__Required work__.
With the entries below as the source, tally the lines that contain the string "jest" and give the number only.

__Available data__.
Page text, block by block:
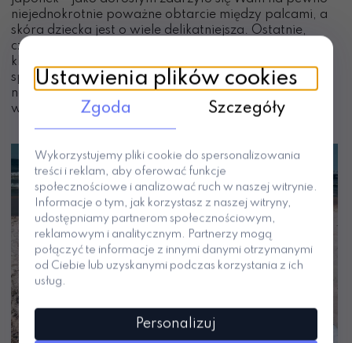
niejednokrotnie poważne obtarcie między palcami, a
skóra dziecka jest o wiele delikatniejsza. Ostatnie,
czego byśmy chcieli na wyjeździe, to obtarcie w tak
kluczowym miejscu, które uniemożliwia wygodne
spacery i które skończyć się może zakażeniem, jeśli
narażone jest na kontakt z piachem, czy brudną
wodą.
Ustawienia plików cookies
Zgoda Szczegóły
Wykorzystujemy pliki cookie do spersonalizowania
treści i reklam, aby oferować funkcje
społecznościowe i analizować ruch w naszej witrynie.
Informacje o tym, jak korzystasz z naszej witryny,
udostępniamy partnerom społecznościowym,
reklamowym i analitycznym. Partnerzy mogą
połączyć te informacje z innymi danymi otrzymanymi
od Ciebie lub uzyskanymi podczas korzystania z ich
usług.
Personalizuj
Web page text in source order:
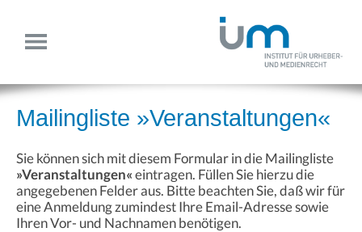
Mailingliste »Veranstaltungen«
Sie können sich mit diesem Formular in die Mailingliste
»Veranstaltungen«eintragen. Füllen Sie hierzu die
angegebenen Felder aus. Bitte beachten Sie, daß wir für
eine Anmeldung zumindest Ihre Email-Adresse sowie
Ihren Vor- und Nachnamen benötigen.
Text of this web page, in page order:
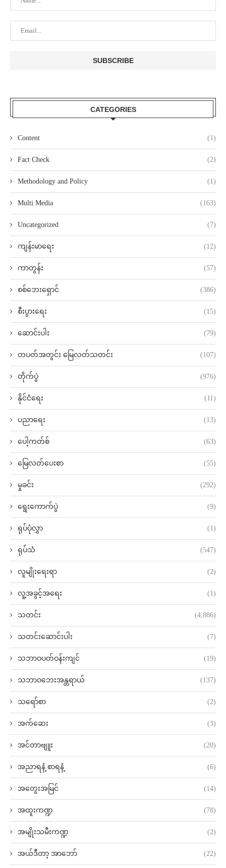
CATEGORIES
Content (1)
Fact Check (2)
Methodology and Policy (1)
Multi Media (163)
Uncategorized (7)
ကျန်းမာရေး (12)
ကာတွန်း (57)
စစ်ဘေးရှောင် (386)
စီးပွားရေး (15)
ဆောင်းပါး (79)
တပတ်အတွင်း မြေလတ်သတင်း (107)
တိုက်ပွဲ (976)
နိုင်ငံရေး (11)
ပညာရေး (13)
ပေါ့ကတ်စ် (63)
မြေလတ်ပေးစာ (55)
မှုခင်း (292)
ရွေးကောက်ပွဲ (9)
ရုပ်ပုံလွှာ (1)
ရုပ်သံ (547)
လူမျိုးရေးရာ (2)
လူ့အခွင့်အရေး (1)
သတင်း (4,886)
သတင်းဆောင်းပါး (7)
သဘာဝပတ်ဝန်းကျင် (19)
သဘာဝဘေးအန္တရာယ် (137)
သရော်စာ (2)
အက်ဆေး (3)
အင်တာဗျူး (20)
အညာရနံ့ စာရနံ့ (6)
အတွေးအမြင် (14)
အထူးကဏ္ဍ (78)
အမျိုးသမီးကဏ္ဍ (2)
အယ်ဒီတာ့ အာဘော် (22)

__Result of the exercise__.
2